The collapse of grand narratives has been a commonplace of intellectual discussion since the 1980s and notably since the publication of Lyotard’s seminal The Postmodern Condition (1984). To the extent that grand narratives are oppressive and constraining (leaving no room for diversity and foreclosing alternative possibilities), their collapse can be seen as opening space for the emergence of a multiplicity of smaller, more diverse, less deterministic stories that, permitting choice and debate, are implicitly more democratic. While not entirely rejecting such a position, the argument developed in this book will follow very different lines. Firstly, its core concern is not the undoing of grand narratives as a generic category but the consequences of the collapse of an overarching leftist worldview. Secondly, while it is acutely conscious of the tyrannical potential of grand narratives in general and a leftist grand narrative in particular, it is profoundly unconvinced that, under current conditions of neo-liberal triumph, the collapse of the leftist imaginary has opened a space in which liberatory smaller stories can develop. Rather, in ways that will be developed in chapter 3, the suggestion will be that it has become difficult to tell any progressive story at all. The leftist imaginary that once gave a language, meaning and direction to struggles and brought oppressions to visibility is no longer available. It leaves in its wake not a space of freedom but one characterized by meaninglessness, isolation, silencing and invisibility. Operating on this scarred terrain, a committed cinema can no longer be the same. It must be a cinema that registers defeat but that also resists it by refusing the invisibility of class, by reconnecting marginalization to the central processes that drive it and by finding ways to restore meaning to ‘useless’ suffering and struggle.

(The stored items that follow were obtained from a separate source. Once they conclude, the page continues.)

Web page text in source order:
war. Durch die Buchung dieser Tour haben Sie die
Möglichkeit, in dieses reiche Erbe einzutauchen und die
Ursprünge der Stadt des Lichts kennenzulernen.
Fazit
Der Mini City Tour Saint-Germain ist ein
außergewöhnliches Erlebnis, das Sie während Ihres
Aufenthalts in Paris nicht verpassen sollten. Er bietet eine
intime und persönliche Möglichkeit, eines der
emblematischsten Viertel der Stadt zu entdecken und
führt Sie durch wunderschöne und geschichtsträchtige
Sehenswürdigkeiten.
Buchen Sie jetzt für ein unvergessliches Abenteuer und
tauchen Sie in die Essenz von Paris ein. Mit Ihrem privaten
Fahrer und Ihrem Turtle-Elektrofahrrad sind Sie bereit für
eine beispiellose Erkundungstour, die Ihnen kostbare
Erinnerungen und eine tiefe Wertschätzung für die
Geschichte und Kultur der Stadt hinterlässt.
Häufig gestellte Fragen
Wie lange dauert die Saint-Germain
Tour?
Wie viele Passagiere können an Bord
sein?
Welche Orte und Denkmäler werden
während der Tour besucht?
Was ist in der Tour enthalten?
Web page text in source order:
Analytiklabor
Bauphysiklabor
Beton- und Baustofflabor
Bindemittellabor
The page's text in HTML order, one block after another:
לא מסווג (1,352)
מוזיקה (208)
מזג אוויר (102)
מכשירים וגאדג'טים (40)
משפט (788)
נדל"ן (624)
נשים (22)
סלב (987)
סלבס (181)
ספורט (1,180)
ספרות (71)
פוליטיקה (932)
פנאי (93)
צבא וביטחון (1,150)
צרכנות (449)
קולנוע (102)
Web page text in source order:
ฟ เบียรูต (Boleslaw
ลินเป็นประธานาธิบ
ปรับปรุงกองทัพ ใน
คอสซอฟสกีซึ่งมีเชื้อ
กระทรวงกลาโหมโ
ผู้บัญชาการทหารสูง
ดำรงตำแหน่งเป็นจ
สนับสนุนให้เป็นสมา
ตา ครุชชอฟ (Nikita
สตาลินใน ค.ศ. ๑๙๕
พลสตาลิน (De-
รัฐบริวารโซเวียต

Le Mouvement Social and the Revival of Opposition

The picture of political defeat and social retreat, disarray and fragmentation that emerges above needs to be balanced by the revival of a diverse socio-political opposition that has made its presence increasingly felt since the mid-1990s and notably since the public sector strikes of December 1995 signalled a collective refusal of neo-liberal policies. This opposition is sometimes gathered under the umbrella term, le mouvement social. Such an appellation bears the risk of implying an organizational unity and ideological discipline that a relatively fragmented oppositionality clearly neither has nor necessarily wants (Crettiez and Sommier 2002: 20–24). However, it does usefully indicate the divide, if not the divorce, between oppositional groups and those party and union actors who might traditionally have structured them. The social movement is not simply social because it as yet lacks an overarching political project, it is also social because the conventional political arena of state and parties seems unable or unwilling to challenge the neo-liberal consensus.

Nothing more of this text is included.